┏━━

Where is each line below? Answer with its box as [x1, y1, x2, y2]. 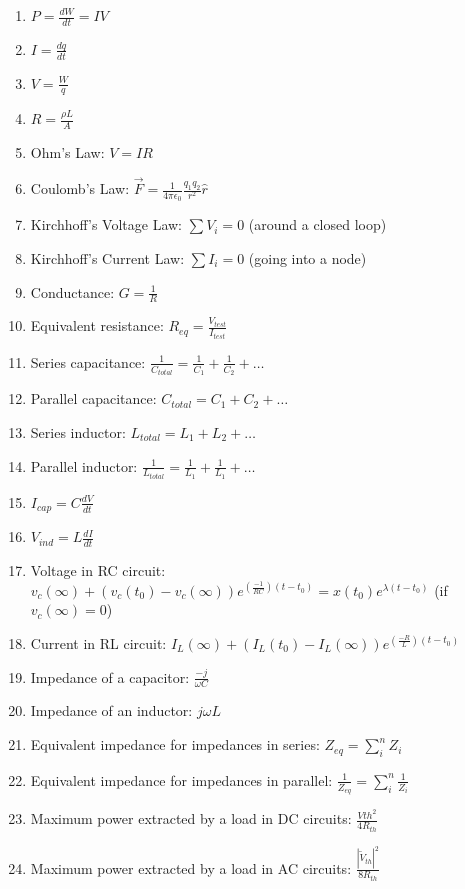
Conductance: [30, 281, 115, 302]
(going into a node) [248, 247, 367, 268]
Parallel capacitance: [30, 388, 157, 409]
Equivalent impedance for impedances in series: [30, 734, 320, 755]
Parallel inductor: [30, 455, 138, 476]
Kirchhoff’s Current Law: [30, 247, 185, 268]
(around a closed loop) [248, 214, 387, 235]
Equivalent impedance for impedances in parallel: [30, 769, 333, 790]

┗━━

Check each line of the entries for the word "impedances", then state the count alone.

2